Beyond Browsing: Shared Comments, SOAPs, Trails, and On-line Communities

Spectrum: A Web-based tool for describing electronic resources

Using the Web as a Survey Tool: Results from the Second WWW User Survey

I can't find the abstracts for the earlier 2nd WWW conference, but I'm sure
there a bunch of goodies there. And these are only published papers.

The CGI spec was defined and implemented (in NCSA httpd) in the late '93/early
'94 timeframe by Rob McCool. The WHOLE purpose of CGI was to enable people to
create "web applications". It is highly unlikely that there were no other "web
applications" in the 18 months between the birth of CGI and Viaweb,
considering the sheer amount of intellectual horsepower and entrepreneurial
fervor at that time aimed at harnessing the net.

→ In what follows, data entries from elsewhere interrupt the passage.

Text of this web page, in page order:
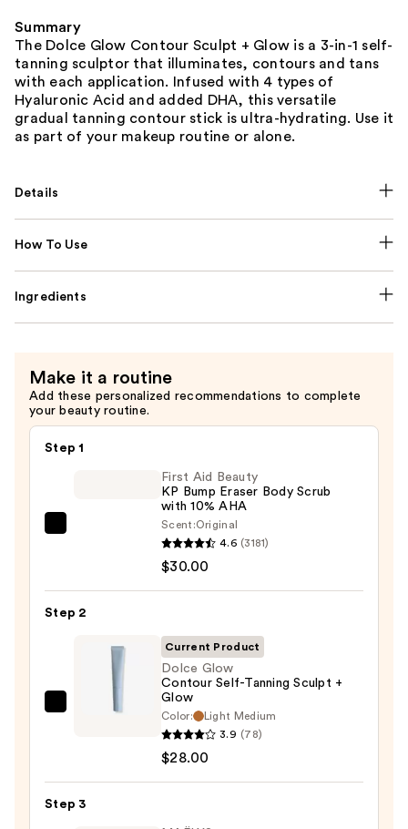
Summary
The Dolce Glow Contour Sculpt + Glow is a 3-in-1 self-
tanning sculptor that illuminates, contours and tans
with each application. Infused with 4 types of
Hyaluronic Acid and added DHA, this versatile
gradual tanning contour stick is ultra-hydrating. Use it
as part of your makeup routine or alone.
Details
How To Use
Ingredients
Make it a routine
Add these personalized recommendations to complete
your beauty routine.
Step 1
Bump
Eraser
Scrub
First Aid Beauty
KP Bump Eraser Body Scrub
with 10% AHA
Scent:Original
4.6 (3181)
$30.00
Step 2
Dolce
Tanning
Current Product
Dolce Glow
Contour Self-Tanning Sculpt +
Glow
Color:
Light Medium
3.9 (78)
$28.00
Step 3
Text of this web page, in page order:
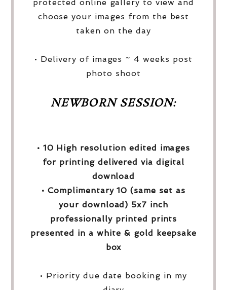
protected online gallery to view and
choose your images from the best
taken on the day
• Delivery of images ~ 4 weeks post
photo shoot
NEWBORN SESSION:
• 10 High resolution edited images
for printing delivered via digital
download
• Complimentary 10 (same set as
your download) 5x7 inch
professionally printed prints
presented in a white & gold keepsake
box
• Priority due date booking in my
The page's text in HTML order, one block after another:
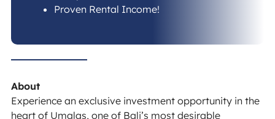
Proven Rental Income!
About
Experience an exclusive investment opportunity in the
heart of Umalas, one of Bali’s most desirable
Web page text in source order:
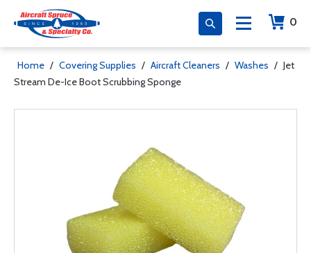
0
Home / Covering Supplies / Aircraft Cleaners / Washes / Jet
Stream De-Ice Boot Scrubbing Sponge
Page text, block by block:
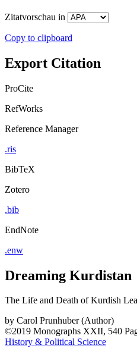
Zitatvorschau in
Copy to clipboard
Export Citation
ProCite
RefWorks
Reference Manager
.ris
BibTeX
Zotero
.bib
EndNote
.enw
Dreaming Kurdistan
The Life and Death of Kurdish
by Carol Prunhuber (Author)
©2019 Monographs XXII, 540
History & Political Science
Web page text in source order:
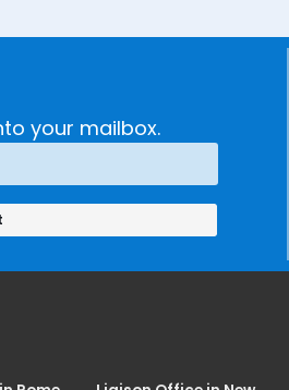
your mailbox.
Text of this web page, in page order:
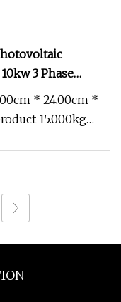
3 Phase
on off
* 24.00cm *
15.000kg
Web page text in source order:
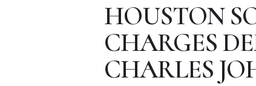
HOUSTON
CHARGES
CHARLES
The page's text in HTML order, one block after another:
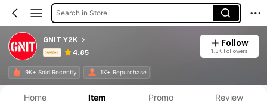
Search in Store
GNIT Y2K
Seller 4.85
Follow
1.3K Followers
9K+ Sold Recently 1K+ Repurchase
Product Info: Price Disclosure, Sales & Stock Details.
Home Item Promo Review

I think the claim is pretty shaky.

That said, you guys were definitely among the early pioneers. You built a
great product and had a great exit. What more could you ask for? :)

------
jpark
<http://www.library.ucsf.edu/info/about/ckm/it94paper.html>

------
SwellJoe
Nice try, but I believe this was really the first web application:

<http://tinyurl.com/133t>

I remember using it back in '94, on my Amiga 3000. It was a real time saver.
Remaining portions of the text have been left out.